Итак, мы проследили путь викингов в северо-западные ворота Севера, путь арабов в юго-восточные ворота, но потеряли из виду эстонцев.

Переселение народов, которое смело с лица земли Римскую империю, почти не коснулось прибалтийских стран. Римские историки знали славян под именем венедов, это название сейчас сохранилось только в эстонском и других прибалтийско-финских языках, словно подчеркивая, что на своем тихом острове мы единственные пережили крупнейшие этнические бури Страны Заката, не оторвавшись от своих корней. Венеды в железный век римлян были нашими южными соседями. В результате сложнейшего окружного передвижения, миновав Карпаты и Днепр, они переселились на север и стали нашими восточными соседями. Древнейшее название перешло теперь к кривичам и словенам, что свидетельствует об устойчивости памяти народа и о его филологическом чутье. Позднее мы найдем доказательства этому последнему и в русских летописях, авторы которых безошибочно объединили прибалтийские финские племена общим названием чудь.

Эстонцев мало коснулось и переселение готов, хотя оно и началось в непосредственной близости от них, на расположенном за горизонтом острове Готланде. Готские племена почти единственные двигались против огромного людского потока, с запада на восток, через Вислу в степи Причерноморья. По крайней мере часть их использовала Великий речной путь через Финский залив и Ильмень-озеро; об этом свидетельствуют готские археологические памятники на Вируском побережье и древнеготское слово "skraha" (скраха) - мех, пушнина, прижившееся в эстонском языке в форме "raha" (paxa) - деньги.

И только последняя буря великих переселений задела эстонцев уже непосредственно. Опустошительная волна викингов прокатилась через Шетлендские острова {40} (ок. 700 г.), Антверпен (836 г.), Париж (845 г.), Италию (859 г.), Константинополь (866 г.), Бордо (877 г.) и конечно же по побережью Эстонии. В зависимости от того, со стороны какой части света люди со страхом ждали нашествия этих мореплавателей, их называли по-разному. Для ирландцев они были финны, для немцев и для французов - северяне (норманны), для англичан согласно той же логике - остманны, для эстонцев, славян и арабов - шведы (россы). И на этот раз эстонский язык остался верен древнему названию: постепенно название роотсов распространилось на весь народ и страну, не оставив места для более позднего названия "svea" - швед. Викинги, находившиеся на куда более низкой, чем местное население, ступени общественного развития, растворились в нем всюду, где пытались укрепиться: в Шотландии, Ирландии, во Франции, на Днепровском Великом речном пути, в Англии и в Италии. За это время гигантское наследство Римской империи невероятно разрослось, растянувшись от Багдада до Америки: морские ворота распахнулись во все стороны и для всех - включая крестоносцев и будущих конкистадоров.

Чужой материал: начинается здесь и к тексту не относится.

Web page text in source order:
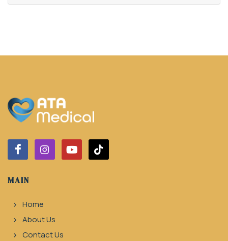
MAIN
Home
About Us
Contact Us
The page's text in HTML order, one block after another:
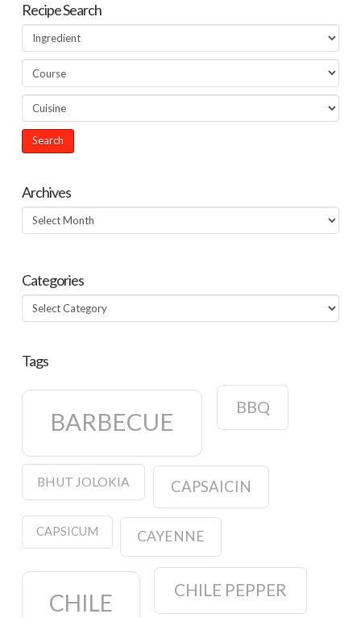
Recipe Search
Archives
Archives
Categories
Categories
Tags
BARBECUE
BBQ
BHUT JOLOKIA CAPSAICIN
CAPSICUM CAYENNE
CHILE CHILE PEPPER
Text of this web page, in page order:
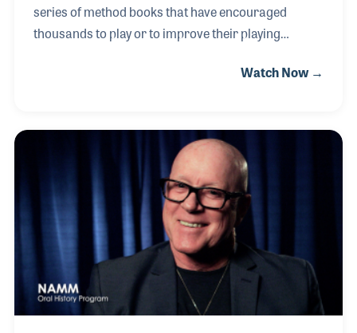
series of method books that have encouraged
thousands to play or to improve their playing
Guitar,” “Guitar Licks, and the three-book set of
the movies and on several well received albums
including 1998's “Defenestrator” and 2000's “Past
and Present.” Greg is also well known in the music
Watch Now →
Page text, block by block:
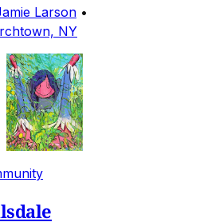
Larson •
NY
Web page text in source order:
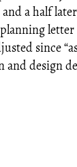
a half
since
design
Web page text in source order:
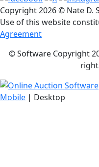
Copyright2026 © Nate D.
Use of this website
Agreement
© Software Copyright
Mobile | Desktop
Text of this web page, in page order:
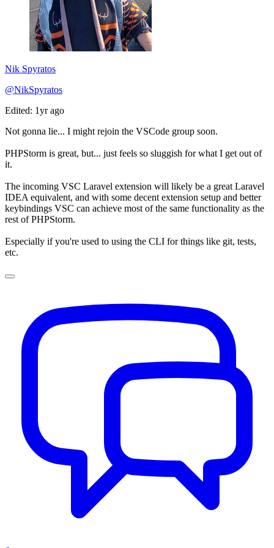
Nik Spyratos
@NikSpyratos
Edited: 1yr ago
Not gonna lie... I might rejoin the VSCode group soon.
PHPStorm is great, but... just feels so sluggish for what I get out of
it.
The incoming VSC Laravel extension will likely be a great Laravel
IDEA equivalent, and with some decent extension setup and better
keybindings VSC can achieve most of the same functionality as the
rest of PHPStorm.
Especially if you're used to using the CLI for things like git, tests,
etc.
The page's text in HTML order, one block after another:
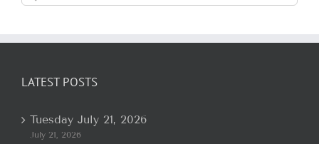
for:
LATEST POSTS
Tuesday July 21, 2026
July 21, 2026

С точки зрения истории морских путешествий эстонцев, скандинавские саги, "История Дании", труды арабских географов и русские летописи изучены еще недостаточно. В лучшем случае они представлены цитатами из трудов авторов, ставивших перед собой иные вопросы и получавших на них иные ответы. Есть основания предполагать, что древнейшим текстом, в котором упоминаются морские путешествия эстонцев, является сага об Инглинге. В ней говорится об ответном нападении короля Ингвара на Эстонию, имевшем место приблизительно в 600 году. Поскольку речь идет об ответном походе - в этом вопросе сага не оставляет ни малейшего сомнения, - мы можем считать, что в то время навигационная техника эстонцев была на одинаковом со скандинавами уровне развития.

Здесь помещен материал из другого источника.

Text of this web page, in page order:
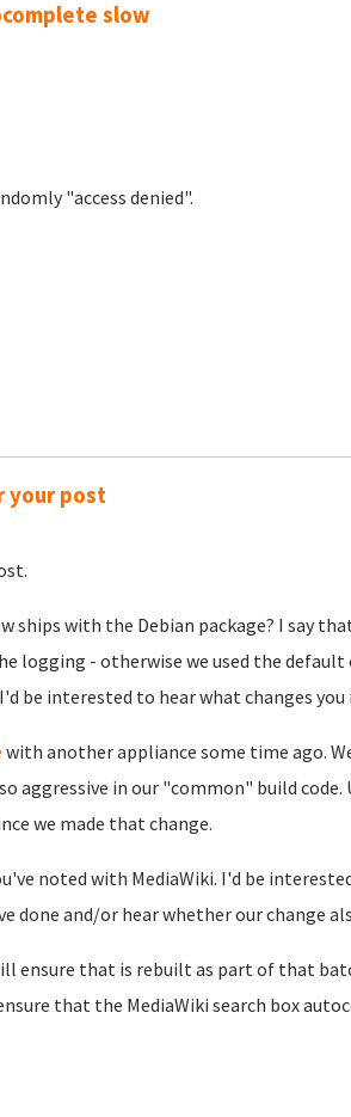
slow
"access denied".
your post
ships with the Debian package? I say
logging - otherwise we used the default
be interested to hear what changes you
with another appliance some time ago.
aggressive in our "common" build
we made that change.
noted with MediaWiki. I'd be
done and/or hear whether our change
ensure that is rebuilt as part of that
that the MediaWiki search box

Во второй половине двенадцатого века юноша по имени Саксон (будущий известный летописец Саксон Грамматик), обучавшийся в Париже "свободным искусствам", стал собирать исторические предания народов Балтики, объединив их в хронике "История Дании", "Gesta Donorum". Его любимым героем был викинг Старкатерус - так на латинский лад переделал он имя человека, "который согласно древним сказаниям родился в той стране, что находится к востоку от Швеции и где в наше время правят {41} эсты и иные племена варваров". В саге Тригвесона об эстонцах тоже говорится как о викингах, и, следовательно, уже тогда это понятие было скорее социальным, чем национальным. Наконец, и археологические находки подтверждают, что в девятом веке эстонцы достигли ранне-феодальных отношений. В это время они уже не только умели ходить в открытое море, но существовали и общественные предпосылки для близких и далеких морских походов. В какой же степени были использованы эти предпосылки?

Древнерусские исторические документы не оставляют сомнения в том, что финские племена Прибалтики совершали далекие морские путешествия.

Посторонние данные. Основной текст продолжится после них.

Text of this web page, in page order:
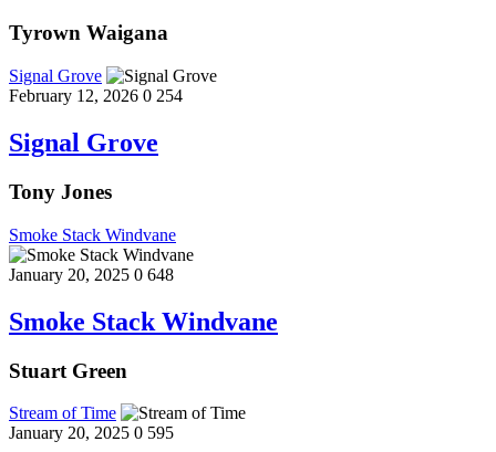
Tyrown Waigana
Signal Grove
February 12, 2026 0 254
Signal Grove
Tony Jones
Smoke Stack Windvane
January 20, 2025 0 648
Smoke Stack Windvane
Stuart Green
Stream of Time
January 20, 2025 0 595

Следует отметить, что первые русские летописцы высоко оценивают роль прибалтийских финских племен в процессе формирования Русского государства. Летописец помнит, что он имеет дело с древнейшими обитателями Северной Европы, и упоминает их наравне с русскими: "В странах же Иафета сидят русские, чудь и всякие народы". Чудь - это, по всей видимости, те же прибалтийские финны, которых готский историк Иордан за пять веков до этого назвал тиунами. Приподнятый, почти библейский стиль летописи достигается с помощью сознательной смысловой конструкции. За процитированной фразой следует точный перечень "всяких народов": из семнадцати племен одиннадцать принадлежат к финно-угорским, среди них названы и далекие пермяки, и те же самые прибалтийские финны. Это, казалось бы, лишенное логики повторение является стилистическим приемом летописца, чтобы специально выделить объединенные в общее понятие племена прибалтийских финнов. Разумеется, этот стилистический анализ оставался бы не слишком убедительным, если бы текст летописи не давал серьезных оснований для такого вывода. Владимир Святославич, последний языческий великий князь Киевский (980 - 1015), по примеру хазар носивший титул кагана, пытался в целях централизации власти создать нечто вроде пантеона язычников. Одним из пяти главных богов, воздвигнутых на высоком берегу Днепра, перед покоями князя, был финский бог Мокош, такой же пантеон возвышался и на берегу Волхова в Новгороде. Об участии прибалтийских финских племен в общественной жизни Новгорода и Киева свидетельствует и то, что одним из авторов составленного несколько позднее кодекса "Правда Ярославичей" был старейшина Киевского городища, чудь по имени {42} Микула. Летопись и русский фольклор свидетельствуют о важной роли волхвов и шаманов - по происхождению прибалтийских финнов - в общественной жизни раннефеодального государства и подчеркивают их упорное сопротивление крещению.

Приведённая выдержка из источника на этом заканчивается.